Sunovion Pharmaceuticals has announced that the FDA has accepted for review the New Drug Application (NDA) for SUN-101 (glycopyrrolate), a nebulized long-acting muscarinic antagonist (LAMA), delivered via PARI’s innovative investigational eFlow closed system nebulizer, for the long-term, maintenance treatment of airflow obstruction in patients with chronic obstructive pulmonary disease (COPD). The expected action date by the FDA under the Prescription Drug User Fee Act (PDUFA) is May 29, 2017.
“SUN-101/eFlow demonstrates Sunovion’s commitment to delivering innovative therapies for patients with COPD,” said Antony Loebel, M.D., Executive vice president and chief medical officer at Sunovion, head of Global Clinical Development for Sumitomo Dainippon Pharma Group. “If approved, SUN-101/eFlow would be the first nebulized LAMA for patients with COPD. We look forward to working with the FDA as we seek to gain approval of this innovative drug-device combination and further address the needs of patients with this debilitating condition.”
The innovative, proprietary eFlow nebulizer system, developed by PARI Pharma, is a unique closed system delivery device currently in development for the treatment of moderate-to-very severe COPD.
“The way a medication for COPD is delivered is an important consideration,” said Dr. Gary Ferguson, Pulmonary Research Institute of Southeast Michigan, Livonia, Michigan. “By combining glycopyrrolate, a proven therapeutic option for COPD, with an advanced, handheld nebulizer delivery system designed to reduce the amount of time required for a treatment, SUN-101/eFlow has the potential to be a valuable alternative therapeutic option for patients who suffer from COPD.”

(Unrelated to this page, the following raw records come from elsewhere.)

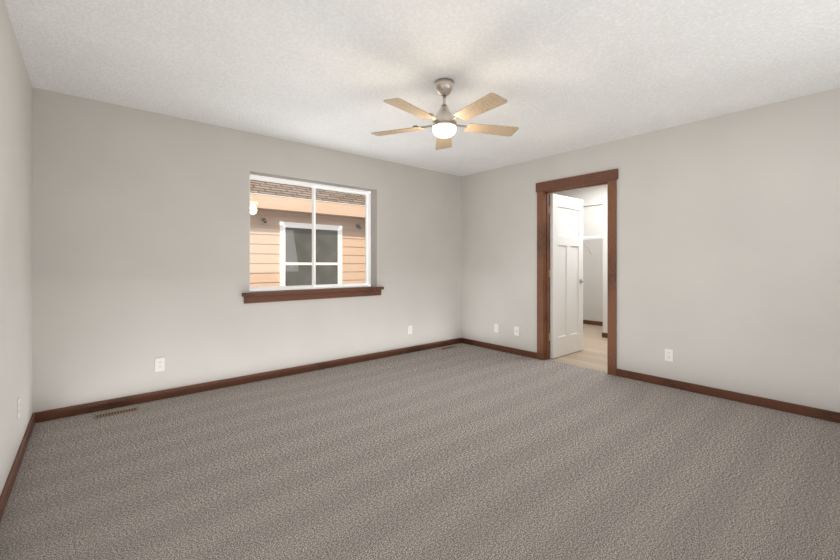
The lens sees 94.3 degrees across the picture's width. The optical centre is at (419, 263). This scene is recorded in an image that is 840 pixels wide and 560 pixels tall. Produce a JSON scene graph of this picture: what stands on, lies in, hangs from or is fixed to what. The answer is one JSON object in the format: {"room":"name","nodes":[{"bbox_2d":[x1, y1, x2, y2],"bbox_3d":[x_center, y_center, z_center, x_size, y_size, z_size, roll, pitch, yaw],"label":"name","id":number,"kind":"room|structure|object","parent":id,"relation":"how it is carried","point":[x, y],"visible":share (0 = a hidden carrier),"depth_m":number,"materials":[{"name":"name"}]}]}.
{"room":"bedroom","nodes":[
{"label":"bedroom","id":0,"kind":"room"},
{"bbox_2d":[0,0,32,495],"bbox_3d":[-1.396,-0.065,0.994,0.200,2.460,5.100,0,0,-40],"label":"wall","id":1,"kind":"structure","parent":0,"point":[16,235],"depth_m":2.18,"materials":[{"name":"paint"}]},
{"bbox_2d":[17,397,19,419],"bbox_3d":[-2.350,0.845,2.283,0.006,0.115,0.070,0,0,-40],"label":"electrical outlet","id":2,"kind":"object","parent":1,"relation":"attached to","point":[18,408],"visible":1,"depth_m":2.26,"materials":[{"name":"white plastic"}]},
{"bbox_2d":[0,412,39,521],"bbox_3d":[-1.314,1.127,1.063,0.015,0.076,4.700,0,0,-40],"label":"baseboard","id":3,"kind":"structure","parent":1,"relation":"attached to","point":[35,418],"depth_m":2.16,"materials":[{"name":"brown wood"}]},
{"bbox_2d":[33,87,461,412],"bbox_3d":[0.085,-0.065,5.453,7.820,2.460,0.200,0,0,-40],"label":"wall","id":4,"kind":"structure","parent":0,"point":[141,240],"depth_m":3.48,"materials":[{"name":"paint"}]},
{"bbox_2d":[155,357,164,371],"bbox_3d":[-2.238,0.865,3.354,0.070,0.115,0.006,0,0,-40],"label":"electrical outlet","id":5,"kind":"object","parent":4,"relation":"attached to","point":[159,364],"visible":1,"depth_m":3.35,"materials":[{"name":"white plastic"}]},
{"bbox_2d":[40,338,459,421],"bbox_3d":[-1.094,1.127,4.316,4.490,0.076,0.015,0,0,-40],"label":"baseboard","id":6,"kind":"structure","parent":4,"relation":"attached to","point":[75,410],"depth_m":3.63,"materials":[{"name":"brown wood"}]},
{"bbox_2d":[250,174,370,291],"bbox_3d":[-1.213,-0.315,4.449,1.500,1.200,0.053,0,0,-40],"label":"window","id":7,"kind":"structure","parent":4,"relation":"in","point":[367,223],"depth_m":4.44,"materials":[{"name":"white plastic"}]},
{"bbox_2d":[242,286,383,303],"bbox_3d":[-1.135,0.333,4.356,1.650,0.104,0.190,0,0,-40],"label":"window sill","id":8,"kind":"structure","parent":4,"relation":"attached to","point":[280,295],"depth_m":4.21,"materials":[{"name":"brown wood"}]},
{"bbox_2d":[408,325,411,333],"bbox_3d":[-0.130,0.865,5.135,0.070,0.115,0.006,0,0,-40],"label":"electrical outlet","id":9,"kind":"object","parent":4,"relation":"attached to","point":[409,329],"visible":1,"depth_m":5.13,"materials":[{"name":"white plastic"}]},
{"bbox_2d":[0,343,839,559],"bbox_3d":[0.353,1.225,2.472,4.780,0.120,5.100,0,0,-40],"label":"floor","id":10,"kind":"structure","parent":0,"point":[461,451],"depth_m":2.18,"materials":[{"name":"grey carpet"}]},
{"bbox_2d":[94,407,138,418],"bbox_3d":[-2.370,1.163,3.045,0.274,0.004,0.076,0,0,-40],"label":"floor vent","id":11,"kind":"object","parent":10,"relation":"in","point":[115,413],"visible":1,"depth_m":3.03,"materials":[{"name":"brown metal"}]},
{"bbox_2d":[4,0,839,176],"bbox_3d":[1.590,-1.355,3.517,8.020,0.120,5.100,0,0,-40],"label":"ceiling","id":12,"kind":"structure","parent":0,"point":[561,76],"depth_m":2.52,"materials":[{"name":"paint"}]},
{"bbox_2d":[371,78,518,149],"bbox_3d":[0.176,-1.101,2.751,1.088,0.388,1.078,0,0,-40],"label":"fan","id":13,"kind":"object","parent":12,"relation":"hanging from","point":[444,125],"visible":1,"depth_m":2.72,"materials":[{"name":"beige wood"}]},
{"bbox_2d":[548,324,606,371],"bbox_3d":[3.416,1.225,5.060,3.240,0.120,5.100,0,0,-40],"label":"floor","id":14,"kind":"structure","parent":0,"point":[592,354],"depth_m":5.07,"materials":[{"name":"brown wood"}]},
{"bbox_2d":[550,184,606,332],"bbox_3d":[3.754,-0.065,5.280,0.100,2.460,4.600,0,0,-40],"label":"wall","id":15,"kind":"structure","parent":0,"point":[594,198],"depth_m":6.29,"materials":[{"name":"paint"}]},
{"bbox_2d":[583,320,602,325],"bbox_3d":[4.588,1.127,5.985,0.015,0.076,4.600,0,0,-40],"label":"baseboard","id":16,"kind":"structure","parent":15,"relation":"attached to","point":[599,323],"depth_m":7.47,"materials":[{"name":"brown wood"}]},
{"bbox_2d":[583,235,602,253],"bbox_3d":[3.606,-0.350,6.910,0.327,0.338,1.884,0,0,-40],"label":"wire closet shelf","id":17,"kind":"object","parent":15,"relation":"attached to","point":[599,237],"visible":0.1,"depth_m":7.18,"materials":[{"name":"white metal"}]},
{"bbox_2d":[462,87,839,412],"bbox_3d":[2.179,-0.065,4.014,0.120,2.460,4.700,0,0,-40],"label":"wall","id":18,"kind":"structure","parent":0,"point":[728,252],"depth_m":3.45,"materials":[{"name":"paint"}]},
{"bbox_2d":[494,323,498,332],"bbox_3d":[1.033,0.865,5.272,0.006,0.115,0.070,0,0,-40],"label":"electrical outlet","id":19,"kind":"object","parent":18,"relation":"attached to","point":[496,327],"visible":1,"depth_m":5.27,"materials":[{"name":"white plastic"}]},
{"bbox_2d":[460,338,536,358],"bbox_3d":[1.033,1.127,5.266,0.015,0.076,1.270,0,0,-40],"label":"baseboard","id":20,"kind":"structure","parent":18,"relation":"attached to","point":[525,353],"depth_m":5.21,"materials":[{"name":"brown wood"}]},
{"bbox_2d":[514,326,518,335],"bbox_3d":[1.243,0.865,5.018,0.012,0.115,0.070,0,0,-40],"label":"electrical outlet","id":21,"kind":"object","parent":18,"relation":"attached to","point":[516,331],"visible":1,"depth_m":5.02,"materials":[{"name":"white plastic"}]},
{"bbox_2d":[549,194,584,357],"bbox_3d":[1.884,0.147,5.010,0.796,2.020,0.135,0,0,-40],"label":"door","id":22,"kind":"structure","parent":18,"relation":"in","point":[566,277],"depth_m":4.98,"materials":[{"name":"white paint"}]},
{"bbox_2d":[536,169,617,375],"bbox_3d":[1.796,0.135,4.467,0.122,2.060,0.795,0,0,-40],"label":"door frame","id":23,"kind":"structure","parent":18,"relation":"in","point":[546,275],"depth_m":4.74,"materials":[{"name":"brown wood"}]},
{"bbox_2d":[665,349,672,361],"bbox_3d":[2.362,0.865,3.698,0.006,0.115,0.070,0,0,-40],"label":"electrical outlet","id":24,"kind":"object","parent":18,"relation":"attached to","point":[668,354],"visible":1,"depth_m":3.69,"materials":[{"name":"white plastic"}]},
{"bbox_2d":[616,368,839,422],"bbox_3d":[2.836,1.127,3.132,0.015,0.076,2.445,0,0,-40],"label":"baseboard","id":25,"kind":"structure","parent":18,"relation":"attached to","point":[827,415],"depth_m":3.30,"materials":[{"name":"brown wood"}]},
{"label":"outside","id":26,"kind":"structure","parent":0,"visible":0},
{"bbox_3d":[-4.687,1.815,11.240,28.000,0.100,14.800,0,0,-40],"label":"ground","id":27,"kind":"structure","parent":26,"visible":0},
{"bbox_2d":[250,193,364,286],"bbox_3d":[-1.835,0.240,7.866,24.000,3.050,0.635,0,0,-40],"label":"house","id":28,"kind":"structure","parent":27,"relation":"on","point":[325,248],"depth_m":7.58,"materials":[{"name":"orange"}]},
{"bbox_2d":[250,179,364,204],"bbox_3d":[-3.247,-2.453,9.537,24.000,2.512,5.000,0,0,-40],"label":"roof","id":29,"kind":"structure","parent":28,"relation":"on","point":[335,197],"depth_m":7.57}
]}

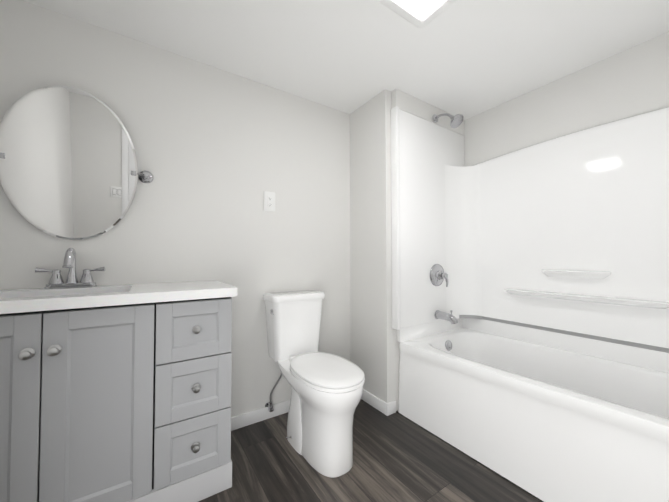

The NDA for SUN-101/eFlow is based on data from clinical trials in the GOLDEN (Glycopyrrolate for Obstructive Lung Disease via Electronic Nebulizer) program, which included GOLDEN-3 and GOLDEN-4, two phase III, 12-week, randomized, double-blind, placebo-controlled, parallel-group, multicenter, efficacy and safety trials comparing SUN-101/eFlow with placebo in adults with moderate-to-very severe COPD. These two studies met their primary endpoints, showing that patients treated with SUN-101/eFlow demonstrated a statistically significant change from baseline in trough forced expiratory volume in one second (FEV1) at week 12 versus placebo. An additional study, GOLDEN-5, was a phase III, 48-week, randomized, open-label, active-controlled, parallel-group, multicenter safety trial designed to evaluate the long term safety and tolerability of SUN-101/eFlow in adults with moderate-to-very severe COPD and included the active comparator Spiriva (tiotropium bromide) delivered by the HandiHaler device.
While these data support the NDA filing which has been accepted by the FDA, acceptance of the NDA does not mean that SUN-101/eFlow will be approved by the FDA for the treatment of adults with COPD.